◆ The task: Look below for the line with "import pywickparse (35, 91)"; begin the copy there and stop after the line with "pixels as [x1, y1, x2, y2]", keeping the text exact and the pictures out.
Content starts
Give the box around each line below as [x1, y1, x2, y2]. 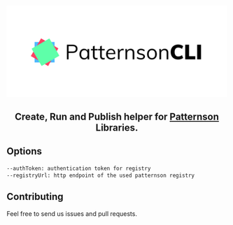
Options [6, 145, 43, 157]
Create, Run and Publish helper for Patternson [14, 111, 220, 123]
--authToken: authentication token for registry [6, 165, 151, 172]
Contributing [6, 191, 64, 203]
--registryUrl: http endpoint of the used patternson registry [6, 172, 195, 179]
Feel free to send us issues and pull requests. [6, 209, 138, 218]
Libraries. [95, 122, 139, 134]
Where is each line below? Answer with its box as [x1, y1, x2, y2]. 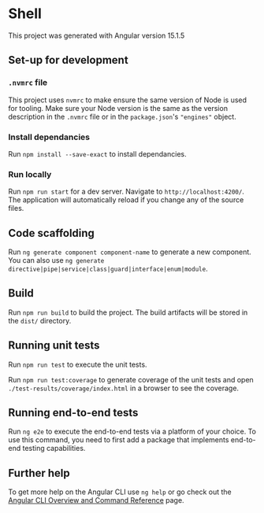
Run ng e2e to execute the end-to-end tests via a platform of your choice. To [8, 426, 257, 437]
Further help [8, 466, 71, 480]
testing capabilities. [22, 444, 86, 453]
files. [8, 204, 24, 213]
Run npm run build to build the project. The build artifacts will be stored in [8, 308, 248, 317]
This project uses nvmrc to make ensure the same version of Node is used [8, 95, 247, 105]
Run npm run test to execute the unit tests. [8, 360, 147, 369]
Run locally [8, 168, 52, 179]
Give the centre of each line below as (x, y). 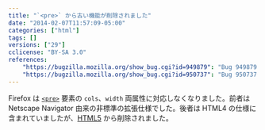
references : (28, 60)
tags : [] (23, 38)
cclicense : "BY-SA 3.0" (48, 52)
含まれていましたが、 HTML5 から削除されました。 (90, 118)
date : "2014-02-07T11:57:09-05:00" (67, 23)
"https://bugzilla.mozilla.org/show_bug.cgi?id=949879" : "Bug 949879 (140, 67)
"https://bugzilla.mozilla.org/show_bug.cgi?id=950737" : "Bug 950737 (140, 75)
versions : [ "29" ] (37, 45)
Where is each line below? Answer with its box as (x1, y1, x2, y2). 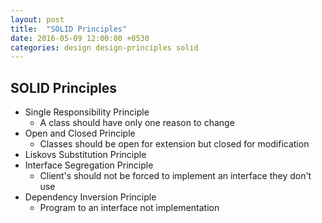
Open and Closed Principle (24, 127, 136, 140)
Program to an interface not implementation (39, 202, 220, 214)
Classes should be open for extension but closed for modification (39, 138, 310, 150)
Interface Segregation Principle (24, 159, 154, 171)
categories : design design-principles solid (10, 42, 199, 53)
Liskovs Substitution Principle (24, 149, 147, 161)
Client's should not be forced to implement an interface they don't (39, 170, 312, 182)
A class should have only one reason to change (39, 117, 235, 129)
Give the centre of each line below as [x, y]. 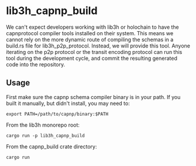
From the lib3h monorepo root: [43, 125]
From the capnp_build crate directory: [51, 146]
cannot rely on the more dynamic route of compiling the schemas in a [90, 39]
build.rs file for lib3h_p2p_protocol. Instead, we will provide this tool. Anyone [98, 46]
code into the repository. [36, 64]
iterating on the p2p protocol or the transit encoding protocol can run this [94, 52]
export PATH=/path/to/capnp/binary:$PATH [57, 114]
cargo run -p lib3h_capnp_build [45, 135]
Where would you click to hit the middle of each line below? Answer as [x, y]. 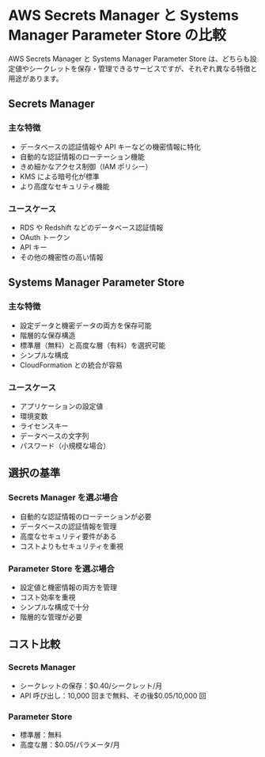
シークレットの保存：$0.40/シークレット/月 [91, 686]
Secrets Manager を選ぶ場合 [63, 497]
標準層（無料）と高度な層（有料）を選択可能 [93, 345]
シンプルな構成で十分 [54, 607]
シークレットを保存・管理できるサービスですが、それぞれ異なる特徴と [143, 68]
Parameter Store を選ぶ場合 [61, 569]
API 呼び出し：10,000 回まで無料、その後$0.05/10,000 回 [113, 695]
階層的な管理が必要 [51, 617]
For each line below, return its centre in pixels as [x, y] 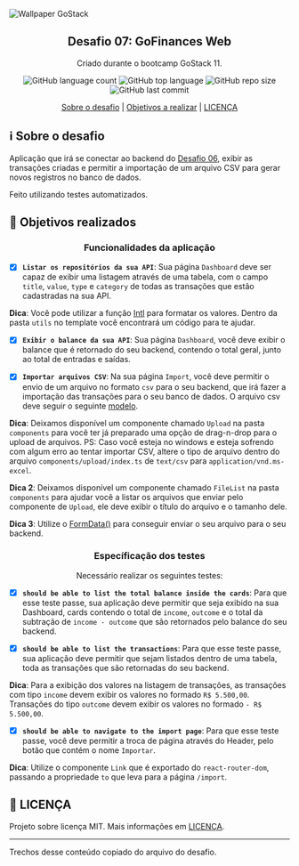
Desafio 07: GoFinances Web [149, 41]
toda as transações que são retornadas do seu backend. [125, 668]
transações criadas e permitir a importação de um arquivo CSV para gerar [145, 167]
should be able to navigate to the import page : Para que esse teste [150, 731]
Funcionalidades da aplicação [149, 247]
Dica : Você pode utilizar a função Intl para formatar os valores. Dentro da [143, 313]
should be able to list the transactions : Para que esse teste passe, [152, 648]
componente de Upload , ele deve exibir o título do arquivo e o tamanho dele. [148, 506]
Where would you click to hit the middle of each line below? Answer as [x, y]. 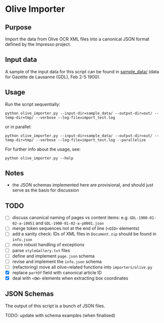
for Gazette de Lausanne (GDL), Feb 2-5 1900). [53, 77]
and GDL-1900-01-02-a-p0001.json [70, 223]
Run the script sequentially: [33, 104]
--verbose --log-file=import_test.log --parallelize [91, 140]
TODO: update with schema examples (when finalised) [60, 315]
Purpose [18, 27]
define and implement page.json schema [53, 256]
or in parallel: [18, 127]
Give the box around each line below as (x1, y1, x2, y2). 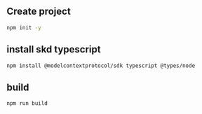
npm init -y (6, 24, 41, 31)
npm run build (6, 100, 48, 107)
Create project (6, 6, 71, 17)
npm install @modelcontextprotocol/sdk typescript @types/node (6, 62, 196, 69)
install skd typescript (6, 43, 101, 55)
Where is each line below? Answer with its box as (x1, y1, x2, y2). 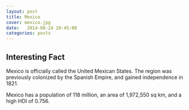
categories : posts (6, 30, 51, 36)
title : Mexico (6, 14, 41, 20)
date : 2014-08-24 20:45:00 (6, 25, 77, 31)
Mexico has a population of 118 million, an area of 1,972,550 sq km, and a (6, 91, 182, 98)
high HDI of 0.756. (6, 97, 50, 104)
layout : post (6, 8, 38, 15)
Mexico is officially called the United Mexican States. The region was (6, 67, 172, 74)
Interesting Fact (6, 52, 66, 62)
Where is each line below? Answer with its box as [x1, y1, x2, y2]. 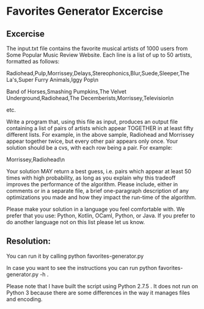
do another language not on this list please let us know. [6, 219, 145, 225]
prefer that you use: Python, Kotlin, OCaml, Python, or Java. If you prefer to [6, 212, 195, 219]
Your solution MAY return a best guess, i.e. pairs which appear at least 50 [6, 168, 191, 175]
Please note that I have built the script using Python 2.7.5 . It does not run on [6, 282, 199, 289]
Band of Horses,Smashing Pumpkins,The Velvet [6, 88, 126, 95]
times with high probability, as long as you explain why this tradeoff [6, 174, 176, 181]
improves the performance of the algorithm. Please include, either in [6, 181, 178, 187]
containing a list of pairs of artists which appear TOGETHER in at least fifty [6, 125, 194, 132]
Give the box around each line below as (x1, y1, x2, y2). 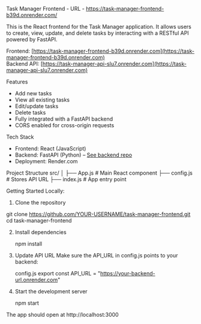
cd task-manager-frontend (6, 217, 72, 224)
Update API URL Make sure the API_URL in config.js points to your (14, 252, 178, 259)
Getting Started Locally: (6, 187, 65, 194)
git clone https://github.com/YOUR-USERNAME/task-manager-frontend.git (6, 211, 191, 218)
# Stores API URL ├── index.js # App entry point (6, 176, 127, 182)
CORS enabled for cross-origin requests (14, 122, 115, 128)
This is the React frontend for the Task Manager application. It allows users (6, 23, 192, 30)
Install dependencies (14, 229, 67, 236)
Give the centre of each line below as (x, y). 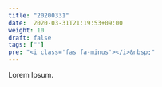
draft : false (30, 38)
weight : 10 (26, 30)
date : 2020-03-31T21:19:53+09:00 (66, 23)
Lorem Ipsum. (31, 75)
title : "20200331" (39, 15)
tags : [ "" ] (26, 45)
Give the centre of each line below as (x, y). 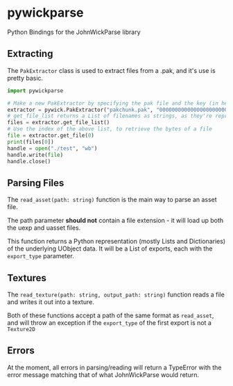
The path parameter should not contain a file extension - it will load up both (115, 221)
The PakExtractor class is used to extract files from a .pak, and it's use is (112, 70)
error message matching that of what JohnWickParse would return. (103, 375)
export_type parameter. (41, 256)
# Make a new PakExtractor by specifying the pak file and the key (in (113, 103)
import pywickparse (35, 91)
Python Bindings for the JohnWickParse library (74, 32)
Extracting (30, 54)
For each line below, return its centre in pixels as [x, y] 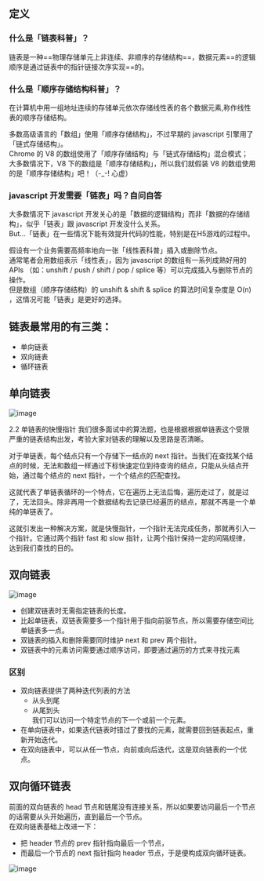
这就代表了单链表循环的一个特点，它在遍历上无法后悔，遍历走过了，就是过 [129, 492]
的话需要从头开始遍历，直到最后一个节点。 [78, 816]
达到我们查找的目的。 [43, 548]
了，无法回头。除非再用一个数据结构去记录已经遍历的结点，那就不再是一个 [129, 501]
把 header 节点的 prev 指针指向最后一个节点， [94, 843]
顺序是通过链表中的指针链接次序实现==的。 [79, 67]
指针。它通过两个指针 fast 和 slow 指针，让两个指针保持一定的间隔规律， [132, 538]
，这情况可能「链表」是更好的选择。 [67, 300]
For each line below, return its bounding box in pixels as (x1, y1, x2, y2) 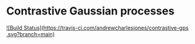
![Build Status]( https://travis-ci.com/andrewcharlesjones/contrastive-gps (6, 24, 189, 31)
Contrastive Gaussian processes (6, 4, 175, 18)
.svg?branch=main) (6, 30, 55, 37)
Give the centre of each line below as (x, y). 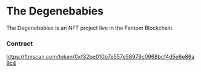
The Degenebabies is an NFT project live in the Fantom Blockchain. (90, 28)
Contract (20, 44)
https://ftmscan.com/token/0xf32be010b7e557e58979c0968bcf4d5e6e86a (100, 57)
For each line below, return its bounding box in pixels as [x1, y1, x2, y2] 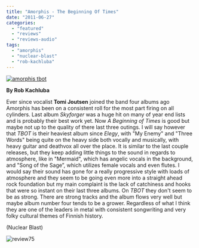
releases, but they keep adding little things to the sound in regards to [6, 148, 176, 156]
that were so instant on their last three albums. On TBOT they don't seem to [6, 187, 192, 194]
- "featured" [11, 25, 44, 32]
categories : [6, 20, 36, 26]
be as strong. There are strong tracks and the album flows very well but [6, 193, 182, 200]
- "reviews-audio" [11, 36, 58, 42]
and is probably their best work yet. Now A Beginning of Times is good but [6, 117, 190, 124]
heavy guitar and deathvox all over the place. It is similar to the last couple [6, 142, 189, 150]
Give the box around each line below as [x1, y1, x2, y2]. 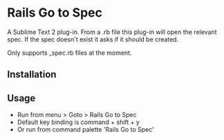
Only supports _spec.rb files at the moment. [7, 49, 133, 57]
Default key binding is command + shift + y [17, 118, 140, 126]
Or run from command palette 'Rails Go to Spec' [17, 125, 154, 134]
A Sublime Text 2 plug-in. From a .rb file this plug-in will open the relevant [7, 28, 217, 36]
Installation [7, 69, 57, 80]
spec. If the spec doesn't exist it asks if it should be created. [7, 35, 179, 43]
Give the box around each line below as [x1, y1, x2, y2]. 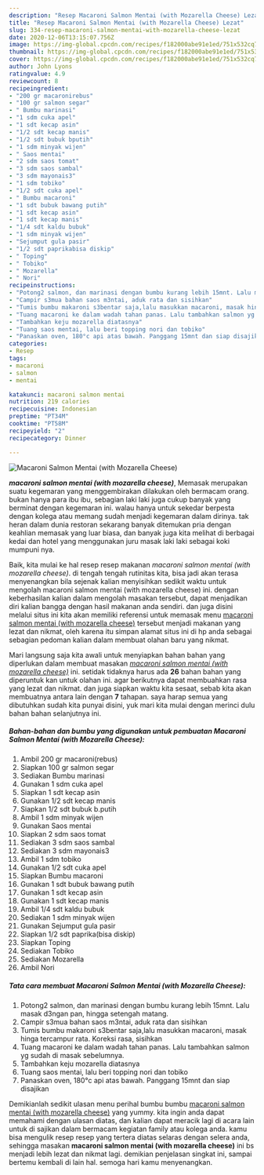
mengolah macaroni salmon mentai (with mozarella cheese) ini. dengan [9, 585, 239, 594]
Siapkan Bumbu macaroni [20, 871, 104, 881]
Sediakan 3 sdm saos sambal [20, 837, 115, 848]
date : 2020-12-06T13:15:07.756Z [9, 33, 114, 42]
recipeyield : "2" [9, 427, 66, 435]
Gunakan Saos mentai [20, 821, 92, 830]
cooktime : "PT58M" [9, 420, 69, 428]
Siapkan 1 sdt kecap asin [20, 788, 100, 797]
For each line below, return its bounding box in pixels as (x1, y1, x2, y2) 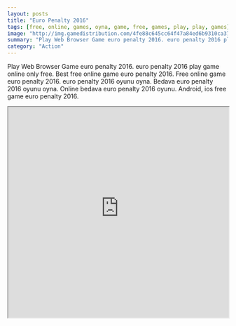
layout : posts (7, 10, 49, 18)
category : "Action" (7, 43, 64, 50)
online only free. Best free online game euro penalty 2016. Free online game (7, 70, 226, 78)
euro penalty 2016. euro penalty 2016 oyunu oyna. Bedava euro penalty (7, 77, 214, 85)
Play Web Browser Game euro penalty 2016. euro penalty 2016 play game (7, 63, 219, 70)
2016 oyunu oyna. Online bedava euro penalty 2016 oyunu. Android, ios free (7, 85, 227, 93)
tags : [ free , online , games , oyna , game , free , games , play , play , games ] (7, 23, 230, 30)
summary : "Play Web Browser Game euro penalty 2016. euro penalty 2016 (7, 37, 221, 44)
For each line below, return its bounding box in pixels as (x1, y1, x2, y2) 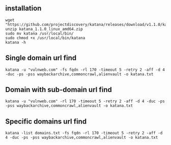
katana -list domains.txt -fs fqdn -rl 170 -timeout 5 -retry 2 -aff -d (5, 131, 163, 136)
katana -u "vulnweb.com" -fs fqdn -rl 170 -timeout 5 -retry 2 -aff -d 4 (5, 67, 165, 72)
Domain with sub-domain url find (5, 85, 112, 94)
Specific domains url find (5, 117, 87, 126)
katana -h (5, 40, 26, 45)
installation (5, 4, 42, 13)
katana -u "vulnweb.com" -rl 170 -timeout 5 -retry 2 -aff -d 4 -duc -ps (5, 99, 165, 104)
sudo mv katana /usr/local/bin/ (5, 31, 74, 36)
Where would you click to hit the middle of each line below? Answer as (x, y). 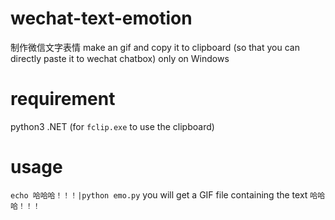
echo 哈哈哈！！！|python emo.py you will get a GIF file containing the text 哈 (164, 194)
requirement (63, 99)
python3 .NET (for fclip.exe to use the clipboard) (112, 126)
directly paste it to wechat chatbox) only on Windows (120, 58)
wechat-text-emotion (101, 18)
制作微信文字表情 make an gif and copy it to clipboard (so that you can (155, 47)
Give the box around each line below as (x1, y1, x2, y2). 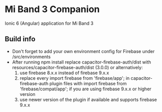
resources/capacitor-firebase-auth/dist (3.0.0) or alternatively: (12, 64, 143, 70)
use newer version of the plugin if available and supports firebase (19, 96, 157, 102)
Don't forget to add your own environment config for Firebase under (12, 48, 155, 54)
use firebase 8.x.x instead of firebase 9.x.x (19, 70, 110, 76)
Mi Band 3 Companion (5, 4, 100, 15)
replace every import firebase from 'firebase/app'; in (19, 75, 130, 81)
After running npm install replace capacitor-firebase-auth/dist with (12, 59, 151, 65)
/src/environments (12, 53, 51, 60)
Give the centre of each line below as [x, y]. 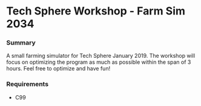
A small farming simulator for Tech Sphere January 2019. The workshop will [101, 56]
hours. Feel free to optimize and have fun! [58, 69]
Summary [21, 43]
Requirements [28, 84]
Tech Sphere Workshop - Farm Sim [96, 11]
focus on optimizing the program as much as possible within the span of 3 [99, 62]
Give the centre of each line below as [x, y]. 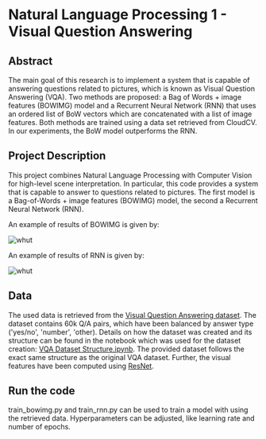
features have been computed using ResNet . [81, 366]
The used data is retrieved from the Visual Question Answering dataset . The [132, 315]
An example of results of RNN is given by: [76, 255]
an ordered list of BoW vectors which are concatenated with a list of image [130, 114]
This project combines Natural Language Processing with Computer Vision [130, 175]
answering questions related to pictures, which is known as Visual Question [132, 88]
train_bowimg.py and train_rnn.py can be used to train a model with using [128, 410]
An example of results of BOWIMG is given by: [84, 224]
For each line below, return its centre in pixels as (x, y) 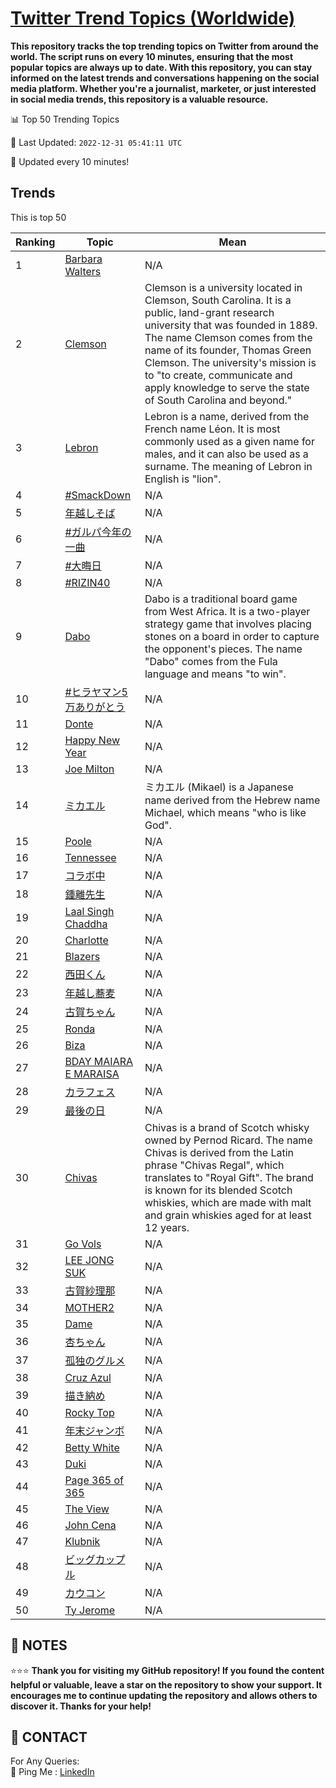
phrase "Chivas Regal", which (214, 1165)
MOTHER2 (89, 1307)
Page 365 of (94, 1480)
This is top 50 (38, 217)
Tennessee (90, 857)
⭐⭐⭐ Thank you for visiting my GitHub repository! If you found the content (167, 1670)
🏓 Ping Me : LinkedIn (52, 1772)
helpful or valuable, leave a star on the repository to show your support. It (166, 1684)
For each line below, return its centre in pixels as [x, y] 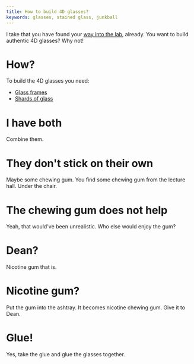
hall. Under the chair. [32, 186]
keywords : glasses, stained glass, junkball [62, 17]
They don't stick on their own [80, 163]
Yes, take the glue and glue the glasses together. [66, 354]
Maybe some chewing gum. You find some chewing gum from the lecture [96, 180]
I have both [34, 123]
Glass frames [31, 92]
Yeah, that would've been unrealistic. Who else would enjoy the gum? [91, 227]
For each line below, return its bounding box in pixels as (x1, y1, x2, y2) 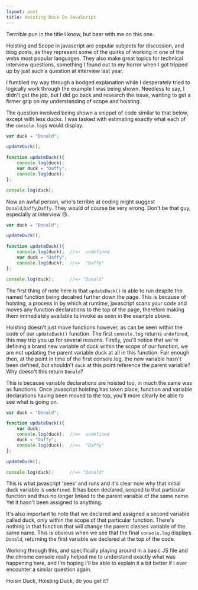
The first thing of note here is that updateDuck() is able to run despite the (6, 287, 183, 294)
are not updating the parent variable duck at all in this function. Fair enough (6, 349, 190, 356)
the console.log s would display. (6, 122, 84, 129)
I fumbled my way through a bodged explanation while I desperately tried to (6, 78, 190, 86)
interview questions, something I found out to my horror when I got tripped (6, 60, 188, 68)
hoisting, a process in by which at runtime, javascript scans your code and (6, 299, 187, 307)
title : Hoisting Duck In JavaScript (6, 14, 96, 20)
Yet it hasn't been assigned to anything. (6, 499, 103, 506)
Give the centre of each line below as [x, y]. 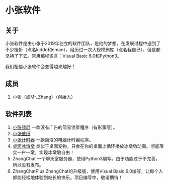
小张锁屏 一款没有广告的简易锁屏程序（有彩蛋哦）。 [65, 127]
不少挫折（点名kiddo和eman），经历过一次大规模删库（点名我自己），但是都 [83, 50]
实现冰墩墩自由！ [57, 152]
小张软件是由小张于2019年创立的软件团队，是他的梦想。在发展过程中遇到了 [83, 43]
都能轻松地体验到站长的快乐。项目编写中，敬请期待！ [68, 177]
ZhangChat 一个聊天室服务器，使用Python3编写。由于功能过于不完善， [86, 158]
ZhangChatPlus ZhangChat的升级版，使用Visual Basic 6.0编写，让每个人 [88, 171]
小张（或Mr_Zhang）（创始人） [44, 97]
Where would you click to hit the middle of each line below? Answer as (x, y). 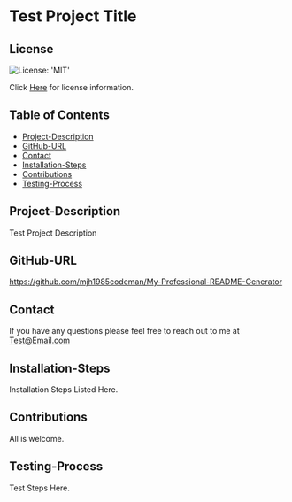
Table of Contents (60, 116)
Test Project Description (53, 233)
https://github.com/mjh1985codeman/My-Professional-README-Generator (146, 282)
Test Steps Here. (40, 488)
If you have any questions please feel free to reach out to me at (125, 331)
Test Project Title (73, 16)
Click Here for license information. (72, 87)
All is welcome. (37, 438)
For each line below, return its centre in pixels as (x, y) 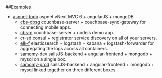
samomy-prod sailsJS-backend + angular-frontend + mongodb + (87, 65)
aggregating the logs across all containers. (64, 49)
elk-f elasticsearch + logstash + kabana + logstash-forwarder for (87, 43)
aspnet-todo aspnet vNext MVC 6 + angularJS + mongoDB (73, 17)
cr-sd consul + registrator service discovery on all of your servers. (89, 38)
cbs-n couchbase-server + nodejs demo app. (67, 33)
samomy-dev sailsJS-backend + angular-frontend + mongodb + (86, 54)
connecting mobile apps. (45, 27)
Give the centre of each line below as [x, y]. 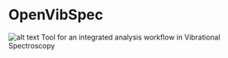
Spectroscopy [32, 45]
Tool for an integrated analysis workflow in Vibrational [131, 37]
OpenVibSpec [56, 15]
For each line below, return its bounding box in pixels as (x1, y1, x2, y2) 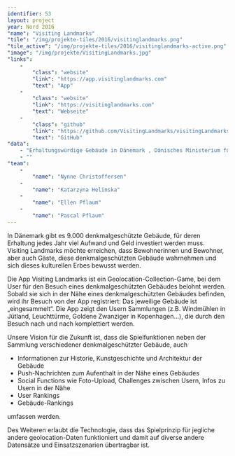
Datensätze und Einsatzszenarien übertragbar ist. (7, 441, 150, 449)
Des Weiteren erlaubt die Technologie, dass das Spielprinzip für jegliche (7, 425, 215, 434)
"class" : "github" (32, 120, 86, 128)
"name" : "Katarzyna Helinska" (32, 186, 120, 193)
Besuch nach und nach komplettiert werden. (7, 319, 135, 328)
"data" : (7, 141, 30, 148)
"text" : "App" (32, 82, 73, 89)
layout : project (7, 17, 55, 24)
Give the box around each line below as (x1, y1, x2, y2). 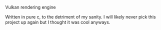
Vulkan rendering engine (5, 4, 56, 10)
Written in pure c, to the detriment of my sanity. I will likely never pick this (5, 14, 156, 19)
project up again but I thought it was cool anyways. (5, 19, 110, 25)
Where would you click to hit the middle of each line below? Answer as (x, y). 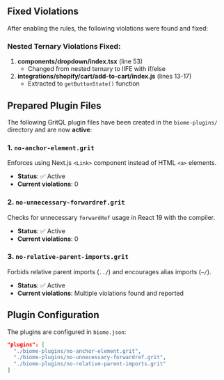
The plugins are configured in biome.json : (67, 332)
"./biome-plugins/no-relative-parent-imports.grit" (90, 364)
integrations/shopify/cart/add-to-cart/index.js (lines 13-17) (104, 77)
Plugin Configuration (53, 315)
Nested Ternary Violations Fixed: (64, 46)
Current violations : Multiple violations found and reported (101, 293)
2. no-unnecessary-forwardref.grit (66, 203)
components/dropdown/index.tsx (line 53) (80, 61)
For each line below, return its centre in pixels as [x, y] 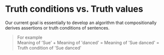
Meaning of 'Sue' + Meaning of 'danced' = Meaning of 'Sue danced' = [88, 42]
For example [30, 37]
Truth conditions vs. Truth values [74, 9]
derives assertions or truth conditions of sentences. [57, 27]
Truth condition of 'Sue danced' [49, 48]
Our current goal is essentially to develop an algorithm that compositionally [81, 23]
Content ends
◆ Response to the task:
import pywickparse (35, 91)
Python Bindings for the JohnWickParse library (74, 32)
Extracting (30, 54)
For each line below, return its centre in pixels as [x, y] 
这就代表了单链表循环的一个特点，它在遍历上无法后悔，遍历走过了，就是过 [129, 492]
的话需要从头开始遍历，直到最后一个节点。 [78, 816]
达到我们查找的目的。 [43, 548]
了，无法回头。除非再用一个数据结构去记录已经遍历的结点，那就不再是一个 [129, 501]
把 header 节点的 prev 指针指向最后一个节点， [94, 843]
顺序是通过链表中的指针链接次序实现==的。 [79, 67]
指针。它通过两个指针 fast 和 slow 指针，让两个指针保持一定的间隔规律， [132, 538]
，这情况可能「链表」是更好的选择。 [67, 300]
For each line below, return its bounding box in pixels as (x1, y1, x2, y2) 
![Build Status]( https://travis-ci.com/andrewcharlesjones/contrastive-gps (6, 24, 189, 31)
Contrastive Gaussian processes (6, 4, 175, 18)
.svg?branch=main) (6, 30, 55, 37)
Give the centre of each line below as (x, y). 
The Degenebabies is an NFT project live in the Fantom Blockchain. (90, 28)
Contract (20, 44)
https://ftmscan.com/token/0xf32be010b7e557e58979c0968bcf4d5e6e86a (100, 57)
For each line below, return its bounding box in pixels as [x1, y1, x2, y2] 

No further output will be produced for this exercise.